Connectivity in Hypergraphs

TL;DR

This paper explores connectivity notions in hypergraphs, extending Whitney's theorem, and analyzes the computational complexity of finding minimum cuts, revealing polynomial-time and NP-hard cases.

Contribution

It extends Whitney's connectivity theorem to hypergraphs and characterizes the complexity of minimum cut problems in this context.

Findings

Strong vertex connectivity is bounded by weak edge connectivity.

Minimum weak vertex cut can be found in polynomial time.

Minimum strong vertex cut is NP-hard, even for hypergraphs with edges of size at most 3.

Abstract

In this paper we consider two natural notions of connectivity for hypergraphs: weak and strong. We prove that the strong vertex connectivity of a connected hypergraph is bounded by its weak edge connectivity, thereby extending a theorem of Whitney from graphs to hypergraphs. We find that while determining a minimum weak vertex cut can be done in polynomial time and is equivalent to finding a minimum vertex cut in the 2-section of the hypergraph in question, determining a minimum strong vertex cut is NP-hard for general hypergraphs.

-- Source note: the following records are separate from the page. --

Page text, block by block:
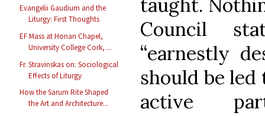
Evangelii Gaudium and the
Liturgy: First Thoughts
EF Mass at Honan Chapel,
University College Cork, ...
Fr. Stravinskas on: Sociological
Effects of Liturgy
How the Sarum Rite Shaped
the Art and Architecture...
taught.
Council
“earnestly
should be
active
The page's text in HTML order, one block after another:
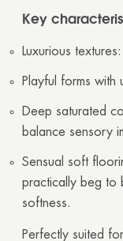
Key
Luxurious
Playful forms
Deep saturated
balance sensory
Sensual soft
practically beg to
softness.
Perfectly suited
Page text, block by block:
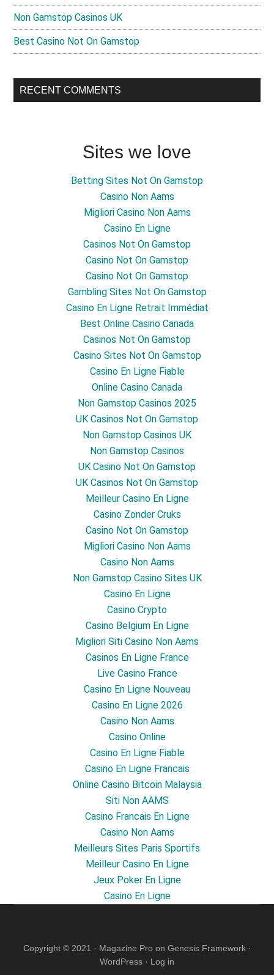
Non Gamstop Casinos UK
Best Casino Not On Gamstop
RECENT COMMENTS
Sites we love
Betting Sites Not On Gamstop
Casino Non Aams
Migliori Casino Non Aams
Casino En Ligne
Casinos Not On Gamstop
Casino Not On Gamstop
Casino Not On Gamstop
Gambling Sites Not On Gamstop
Casino En Ligne Retrait Immédiat
Best Online Casino Canada
Casinos Not On Gamstop
Casino Sites Not On Gamstop
Casino En Ligne Fiable
Online Casino Canada
Non Gamstop Casinos 2025
UK Casinos Not On Gamstop
Non Gamstop Casinos UK
Non Gamstop Casinos
UK Casino Not On Gamstop
UK Casinos Not On Gamstop
Meilleur Casino En Ligne
Casino Zonder Cruks
Casino Not On Gamstop
Migliori Casino Non Aams
Casino Non Aams
Non Gamstop Casino Sites UK
Casino En Ligne
Casino Crypto
Casino Belgium En Ligne
Migliori Siti Casino Non Aams
Casinos En Ligne France
Live Casino France
Casino En Ligne Nouveau
Casino En Ligne 2026
Casino Non Aams
Casino Online
Casino En Ligne Fiable
Casino En Ligne Francais
Online Casino Bitcoin Malaysia
Siti Non AAMS
Casino Francais En Ligne
Casino Non Aams
Meilleurs Sites Paris Sportifs
Meilleur Casino En Ligne
Jeux Poker En Ligne
Casino En Ligne
Copyright © 2021 · Magazine Pro on Genesis Framework·
WordPress · Log in
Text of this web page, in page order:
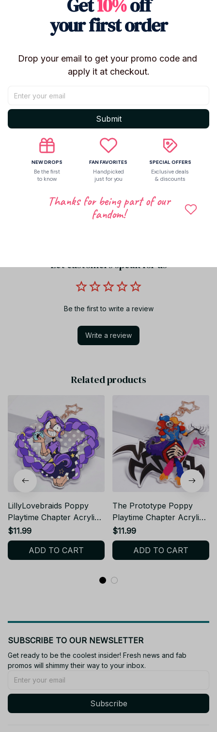
Shipping
Let customers speak for us
Be the first to write a review
Write a review
Related products
LillyLovebraids Poppy
Playtime Chapter Acrylic
Keychain
$11.99
ADD TO CART
The Prototype Poppy
Playtime Chapter Acrylic
Keychain - VK03
$11.99
ADD TO CART
Get10%off
your first order
Drop your email to get your promo code and
apply it at checkout.
Submit
NEW DROPS
Be the first
to know
FAN FAVORITES
Handpicked
just for you
SPECIAL OFFERS
Exclusive deals
& discounts
Thanks for being part of our
fandom!
SUBSCRIBE TO OUR NEWSLETTER
Get ready to be the coolest insider! Fresh news and fab
promos will shimmy their way to your inbox.
Subscribe
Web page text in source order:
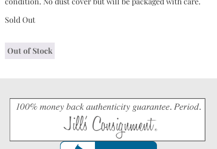
Sold Out
Out of Stock
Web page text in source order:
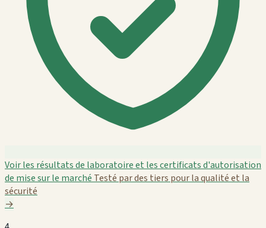
Voir les résultats de laboratoire et les certificats d'autorisation
de mise sur le marché Testé par des tiers pour la qualité et la
sécurité
→
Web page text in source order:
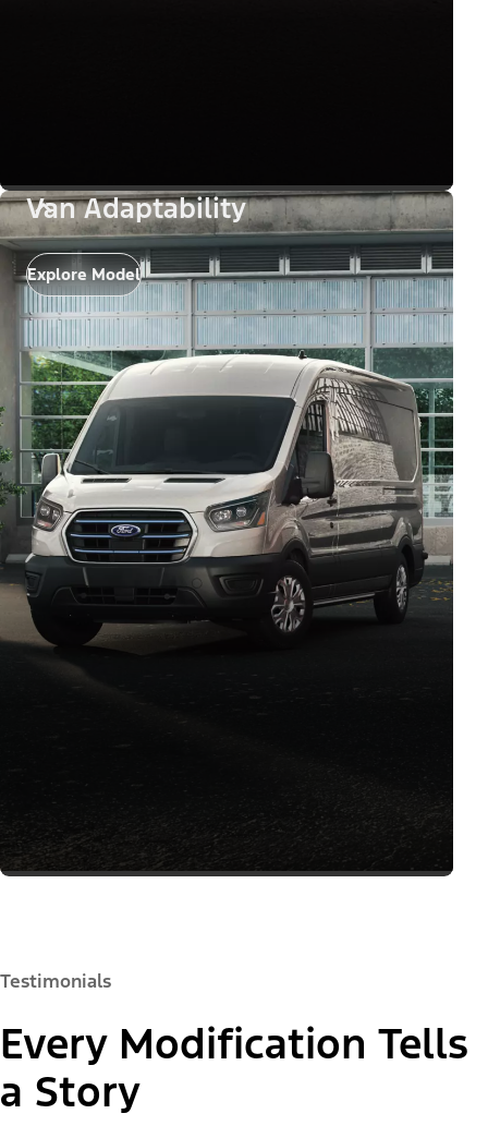
Van Adaptability
Explore Model
Testimonials
Every Modification Tells
a Story
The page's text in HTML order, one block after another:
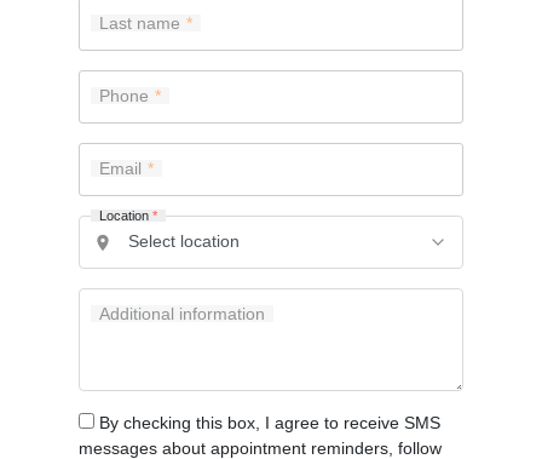
Last name
Phone
Email
Location*
Additional information
By checking this box, I agree to receive SMS
messages about appointment reminders, follow
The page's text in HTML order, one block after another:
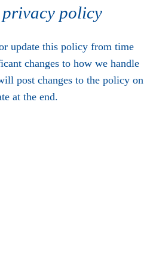
privacy policy
update this policy from time
changes to how we handle
post changes to the policy on
at the end.
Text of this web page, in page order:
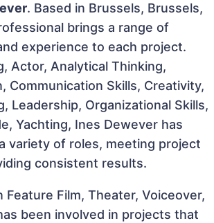
. Based in Brussels, Brussels,
brings a range of
experience to each project.
Actor, Analytical Thinking,
Communication Skills, Creativity,
Leadership, Organizational Skills,
Yachting, Ines Dewever has
variety of roles, meeting project
consistent results.
Feature Film, Theater, Voiceover,
been involved in projects that
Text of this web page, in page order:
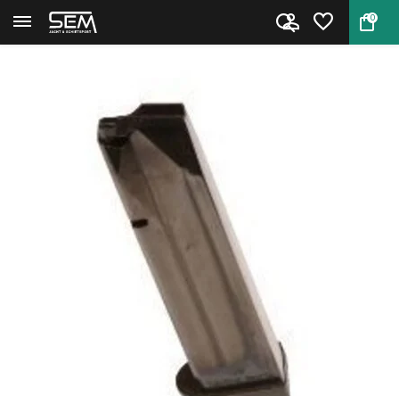
0
Back Home CZ TS2 Magazine 9mm 20 rounds
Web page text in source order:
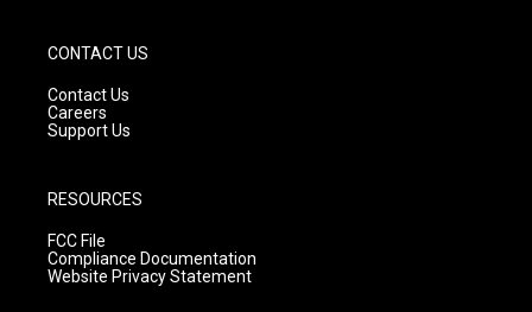
CONTACT US
Contact Us
Careers
Support Us
RESOURCES
FCC File
Compliance Documentation
Website Privacy Statement

Moreover, the problem of finding minimum strong vertex cuts remains NP-hard when restricted to hypergraphs with maximum edge size at most 3. We also discuss the relationship between strong vertex connectivity and the minimum transversal problem for hypergraphs, showing that there are classes of hypergraphs for which one of the problems is NP-hard while the other can be solved in polynomial time.